A metamaterial (MM) is a periodically inhomogeneous structure that can be considered as an effectively homogeneous medium, and which exhibits characteristics that are otherwise unobservable in nature. Research on MMs was highlighted in 2001, following the realization that such MMs could have a negative refractive index [1]. Early studies focused on these extraordinary characteristics and their possible application, including the fabrication of negative refractive index materials, cloaking, light-trapping, etc [2]. Soon, their application to various other fields spread, including proposals for a MM absorber (MMA) [3]. Various experimental setups were used to verify the unusual characteristics of MMs. For MMs operating in the GHz range, measurements utilizing a vector network analyzer (VNA) and a pair of horn antennas became popular, since this experimental setup enables the extraction of a MM’s effective parameters [4,5]. Although a VNA is capable of a time-domain measurement, which can simplify the measurement process, the frequency-domain measurement is still widely used. Indeed, the measured spectra were obtained using this experimental setup in order to measure the S-parameter [5–10]. In this arrangement, both antennas are held at fixed positions, while one antenna works as a radiation source and the other as a receiver. In order to determine the reflectivity of a MM, the parameter S21 is first measured with a perfect mirror, and then measured for the MM sample. The reflectivity is then given by |S21(sample)/S21(mirror)|2. When measuring the transmission, the two antennas are positioned along a straight line, and S21 is measured twice, with and without the sample present. The transmittivity of the sample is then given by |S21(with sample)/S21(without sample)|2.

Errors are unavoidable in real measurements, and measurements of MMs are no exception. There are two kinds of errors: random and systematic. Random errors are generally unavoidable; however, they can be reduced by improving measurement techniques, employing more accurate devices, and increasing the data-acquisition time and repetition cycles. On the other hand, systematic errors can be avoided simply by removing the source of the error, once identified. However, even though the sources may be identified, often the systematic errors remain unavoidable because of current measurement technique limitations. In these cases, the source-identified systematic errors are simply ignored.

The absorption and reflectance spectra of MMAs operating in the GHz range frequently exhibit small periodic fluctuations (PFs), in addition to their main features. These PFs are usually ignored because of their negligible amplitude [3, 5–8]. However, depending on the experimental setup, the PF can assume different features. In [3], Rhee et al., the periodicity of the PF appearing in the reflectance spectrum is about 0.7 GHz. More significantly, the amplitude of the PF is considerably smaller than the amplitudes observed other works. Unlike these other works, the authors placed a beam splitter between the sample and the source, in order to avoid a large voltage-standing-wave ratio. Additionally, their horn antennas appear to have been placed rather close to the sample. In [8], Cheng et al., the periodicities of the experimental and finite-difference time-domain (FDTD) simulation spectra were approximately 0.16 GHz and 0.5 GHz, respectively. In [7], Yi et al., the PF periodicity of the measured experimental spectrum was only 0.087 GHz. Finally, in [9], Lam et al., a very complex form of PF resulting from the interference of two (or more) radiation sources was shown.
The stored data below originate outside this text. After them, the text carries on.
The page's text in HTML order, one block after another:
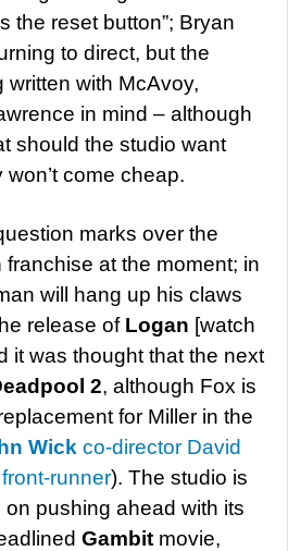
the reset button”; Bryan
to direct, but the
with McAvoy,
in mind – although
should the studio want
come cheap.
marks over the
franchise at the moment; in
will hang up his claws
release of Logan [watch
it was thought that the next
2, although Fox is
for Miller in the
Wick co-director David
runner). The studio is
pushing ahead with its
Gambit movie,
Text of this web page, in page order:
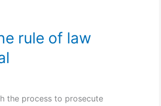
rule of law
the process to prosecute
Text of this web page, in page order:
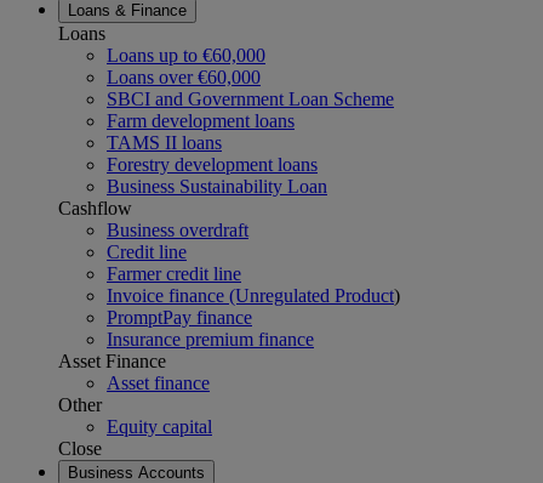
Loans & Finance
Loans
Loans up to €60,000
Loans over €60,000
SBCI and Government Loan Scheme
Farm development loans
TAMS II loans
Forestry development loans
Business Sustainability Loan
Cashflow
Business overdraft
Credit line
Farmer credit line
Invoice finance (Unregulated Product)
PromptPay finance
Insurance premium finance
Asset Finance
Asset finance
Other
Equity capital
Close
Business Accounts
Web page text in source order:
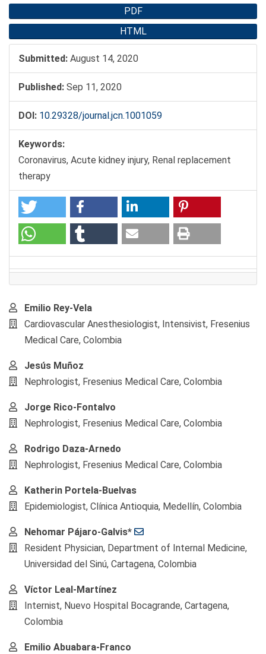
PDF
HTML
Submitted: August 14, 2020
Published: Sep 11, 2020
DOI: 10.29328/journal.jcn.1001059
Keywords:
Coronavirus, Acute kidney injury, Renal replacement
therapy
Main
Article
Content
Emilio Rey-Vela
Cardiovascular Anesthesiologist, Intensivist, Fresenius
Medical Care, Colombia
Jesús Muñoz
Nephrologist, Fresenius Medical Care, Colombia
Jorge Rico-Fontalvo
Nephrologist, Fresenius Medical Care, Colombia
Rodrigo Daza-Arnedo
Nephrologist, Fresenius Medical Care, Colombia
Katherin Portela-Buelvas
Epidemiologist, Clínica Antioquia, Medellín, Colombia
Nehomar Pájaro-Galvis*
Resident Physician, Department of Internal Medicine,
Universidad del Sinú, Cartagena, Colombia
Víctor Leal-Martínez
Internist, Nuevo Hospital Bocagrande, Cartagena,
Colombia
Emilio Abuabara-Franco
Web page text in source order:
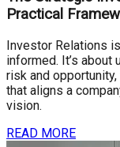
Practical
Investor Relations
informed. It’s
risk and
that aligns a
vision.
READ MORE
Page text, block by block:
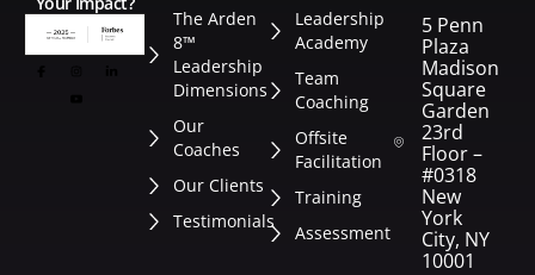
The Arden
8™
Leadership
Dimensions
Our
Coaches
Our Clients
Testimonials
Leadership
Academy
Team
Coaching
Offsite
Facilitation
Training
Assessment
5 Penn
Plaza
Madison
Square
Garden
23rd
Floor –
#0318
New
York
City, NY
10001
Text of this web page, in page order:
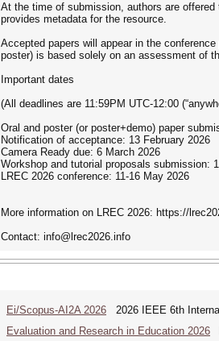
At the time of submission, authors are
provides metadata for the resource.
Accepted papers will appear in the
poster) is based solely on an assessment of
Important dates
(All deadlines are 11:59PM UTC-12:00
Oral and poster (or poster+demo) paper
Notification of acceptance: 13 February 2026
Camera Ready due: 6 March 2026
Workshop and tutorial proposals submission:
LREC 2026 conference: 11-16 May 2026
More information on LREC 2026: https://
Contact: info@lrec2026.info
Ei/Scopus-AI2A 2026 2026 IEEE 6th
Evaluation and Research in Education 2026
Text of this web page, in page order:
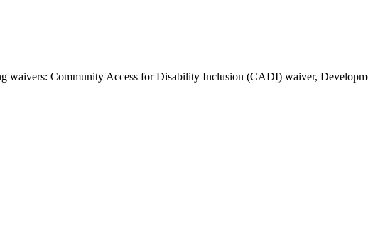
waivers: Community Access for Disability Inclusion (CADI) waiver,
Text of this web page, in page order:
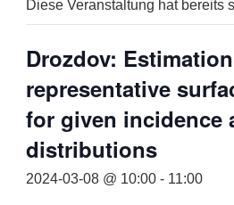
Diese Veranstaltung hat bereits
Drozdov:
representative
for given incidence
distributions
2024-03-08 @ 10:00- 11:00
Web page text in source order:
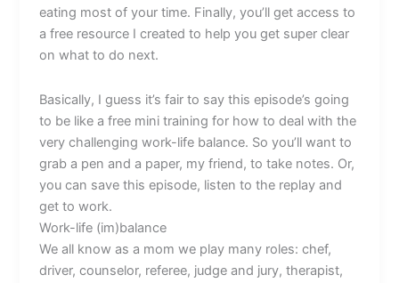
eating most of your time. Finally, you’ll get access to
a free resource I created to help you get super clear
on what to do next.
Basically, I guess it’s fair to say this episode’s going
to be like a free mini training for how to deal with the
very challenging work-life balance. So you’ll want to
grab a pen and a paper, my friend, to take notes. Or,
you can save this episode, listen to the replay and
get to work.
Work-life (im)balance
We all know as a mom we play many roles: chef,
driver, counselor, referee, judge and jury, therapist,
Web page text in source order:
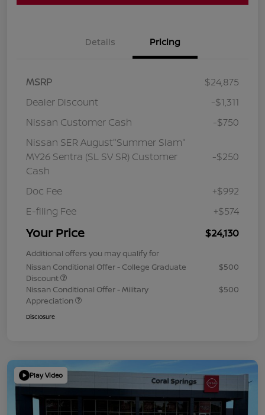
Details Pricing
MSRP
$24,875
Dealer Discount
-$1,311
Nissan Customer Cash
-$750
Nissan SER August"Summer Slam"
MY26 Sentra (SL SV SR) Customer
Cash
-$250
Doc Fee
+$992
E-filing Fee
+$574
Your Price $24,130
Additional offers you may qualify for
Nissan Conditional Offer - College Graduate
Discount
$500
Nissan Conditional Offer - Military
Appreciation
$500
Disclosure
Play Video
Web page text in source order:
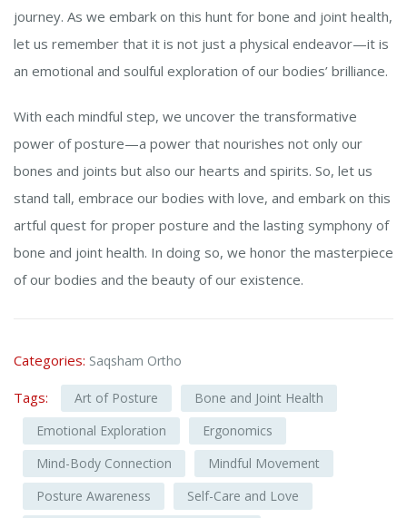
journey. As we embark on this hunt for bone and joint health,
let us remember that it is not just a physical endeavor—it is
an emotional and soulful exploration of our bodies’ brilliance.
With each mindful step, we uncover the transformative
power of posture—a power that nourishes not only our
bones and joints but also our hearts and spirits. So, let us
stand tall, embrace our bodies with love, and embark on this
artful quest for proper posture and the lasting symphony of
bone and joint health. In doing so, we honor the masterpiece
of our bodies and the beauty of our existence.
Categories: Saqsham Ortho
Tags: Art of Posture
Bone and Joint Health
Emotional Exploration
Ergonomics
Mind-Body Connection
Mindful Movement
Posture Awareness
Self-Care and Love
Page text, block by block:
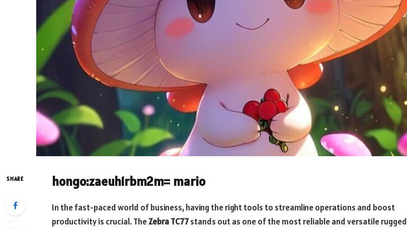
SHARE hongo:zaeuh1rbm2m= mario
In the fast-paced world of business, having the right tools to streamline operations and boost
productivity is crucial. TheZebra TC77stands out as one of the most reliable and versatile rugged
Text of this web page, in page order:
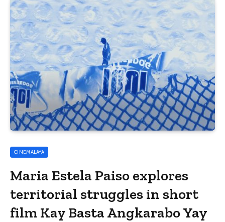
CINEMALAYA
Maria Estela Paiso explores
territorial struggles in short
film Kay Basta Angkarabo Yay

Simulations with periodic boundary conditions (PBC) performed in the frequency-domain do not exhibit such PF. Meanwhile, the time-domain-based FDTD simulations may, or may not, produce spectra with PFs irrespective of the boundary conditions. In this work we report our results of an investigation into the source of the PF. Our results reveal that the cause of the PF was interference between the electromagnetic (EM) wave propagating directly from the radiation source to the receiver, and the EM wave reflected from the sample. Since the PF is an unavoidable systematic error due to the limitations of current measurement techniques and the experimental setup, we can safely ignore it.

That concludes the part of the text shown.